The study of the world’s surface temperatures by Richard Muller was partially bankrolled by a foundation connected to global warming deniers. He pursued long-held skeptic theories in analyzing the data. He was spurred to action because of “Climategate,” a British scandal involving hacked emails of scientists.

Yet he found that the land is 1.6 degrees warmer than in the 1950s. Those numbers from Muller, who works at the University of California, Berkeley and Lawrence Berkeley National Lab, match those by the National Oceanic and Atmospheric Administration and NASA.

He said he went even further back, studying readings from Benjamin Franklin and Thomas Jefferson. His ultimate finding of a warming world, to be presented at a conference Monday, is no different from what mainstream climate scientists have been saying for decades.

What’s different, and why everyone from opinion columnists to “The Daily Show” is paying attention is who is behind the study.

One-quarter of the $600,000 to do the research came from the Charles Koch Foundation, whose founder is a major funder of skeptic groups and the tea party. The Koch brothers, Charles and David, run a large privately held company involved in oil and other industries, producing sizable greenhouse gas emissions. Muller’s research team carefully examined two chief criticisms by skeptics.
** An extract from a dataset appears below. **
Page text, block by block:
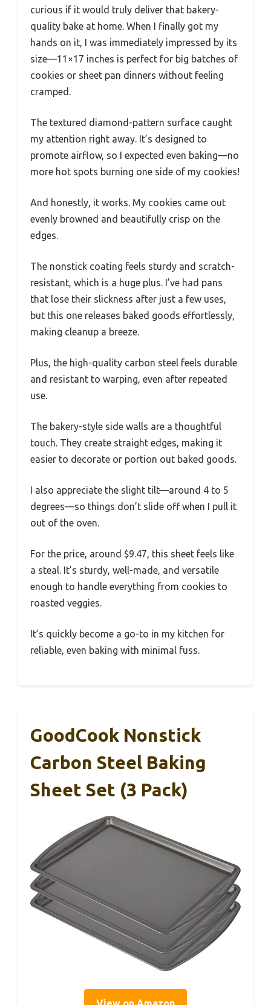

One is that weather stations are unreliable; the other is that cities, which create heat islands, were skewing the temperature analysis.

“The skeptics raised valid points and everybody should have been a skeptic two years ago,” Muller said in a telephone interview. “And now we have confidence that the temperature rise that had previously been reported had been done without bias.”

Muller said that he came into the study “with a proper skepticism,” something scientists “should always have. I was somewhat bothered by the fact that there was not enough skepticism” before.